● **Description of the task**: Begin at the line containing "Wie zijn de gasten van" and retype each line through the end of the records exactly. Include nothing else and no pictures.

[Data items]
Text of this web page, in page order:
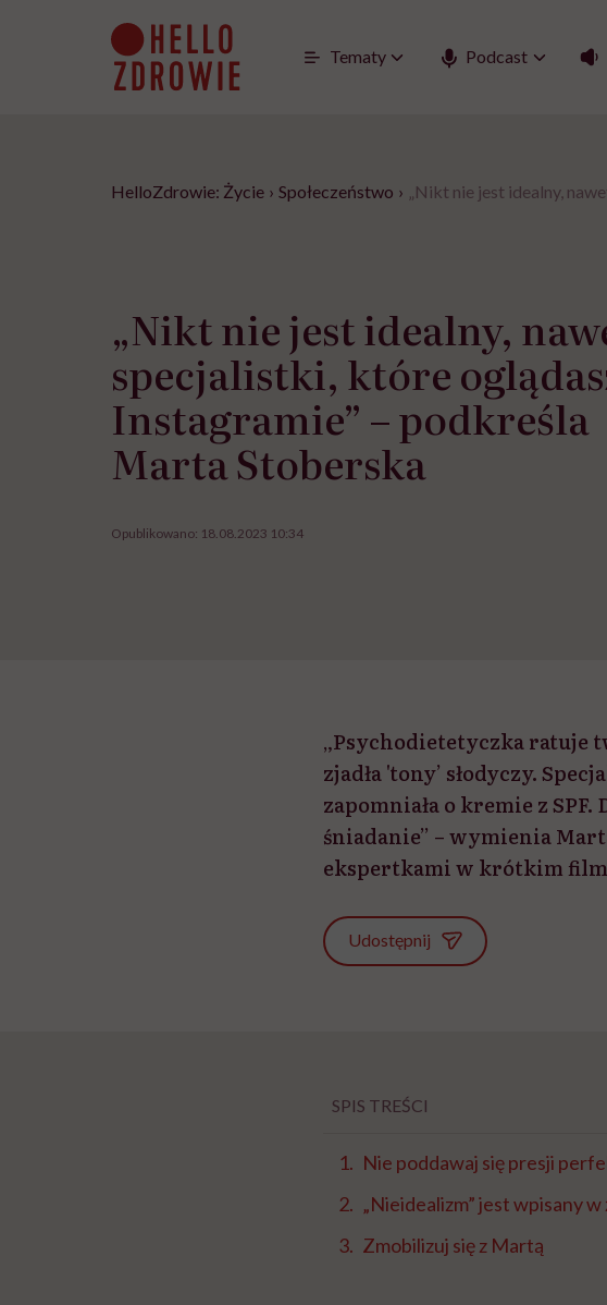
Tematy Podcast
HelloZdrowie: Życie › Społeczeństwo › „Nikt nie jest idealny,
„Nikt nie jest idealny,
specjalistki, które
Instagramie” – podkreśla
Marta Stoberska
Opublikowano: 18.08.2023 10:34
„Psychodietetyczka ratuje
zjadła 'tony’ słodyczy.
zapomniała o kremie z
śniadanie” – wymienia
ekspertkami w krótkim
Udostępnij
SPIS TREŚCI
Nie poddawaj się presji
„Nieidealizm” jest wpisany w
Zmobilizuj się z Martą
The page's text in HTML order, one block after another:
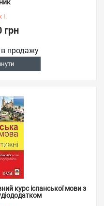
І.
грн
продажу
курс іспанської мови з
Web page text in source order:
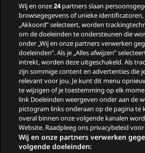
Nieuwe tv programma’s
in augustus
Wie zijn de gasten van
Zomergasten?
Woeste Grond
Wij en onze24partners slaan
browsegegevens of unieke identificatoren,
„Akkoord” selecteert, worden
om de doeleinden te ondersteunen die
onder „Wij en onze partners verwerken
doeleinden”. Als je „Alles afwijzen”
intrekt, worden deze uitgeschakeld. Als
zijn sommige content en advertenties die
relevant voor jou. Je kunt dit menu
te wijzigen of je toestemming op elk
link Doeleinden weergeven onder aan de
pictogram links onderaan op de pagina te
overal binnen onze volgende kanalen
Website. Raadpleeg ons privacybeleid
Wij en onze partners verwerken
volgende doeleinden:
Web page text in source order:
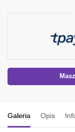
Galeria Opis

● **Solution to this exercise**:
Wie zijn de gasten van
Zomergasten?
Woeste Grond
Wij en onze24partners slaan
browsegegevens of unieke identificatoren,
„Akkoord” selecteert, worden
om de doeleinden te ondersteunen die
onder „Wij en onze partners verwerken
doeleinden”. Als je „Alles afwijzen”
intrekt, worden deze uitgeschakeld. Als
zijn sommige content en advertenties die
relevant voor jou. Je kunt dit menu
te wijzigen of je toestemming op elk
link Doeleinden weergeven onder aan de
pictogram links onderaan op de pagina te
overal binnen onze volgende kanalen
Website. Raadpleeg ons privacybeleid
Wij en onze partners verwerken
volgende doeleinden:
Web page text in source order:
Galeria Opis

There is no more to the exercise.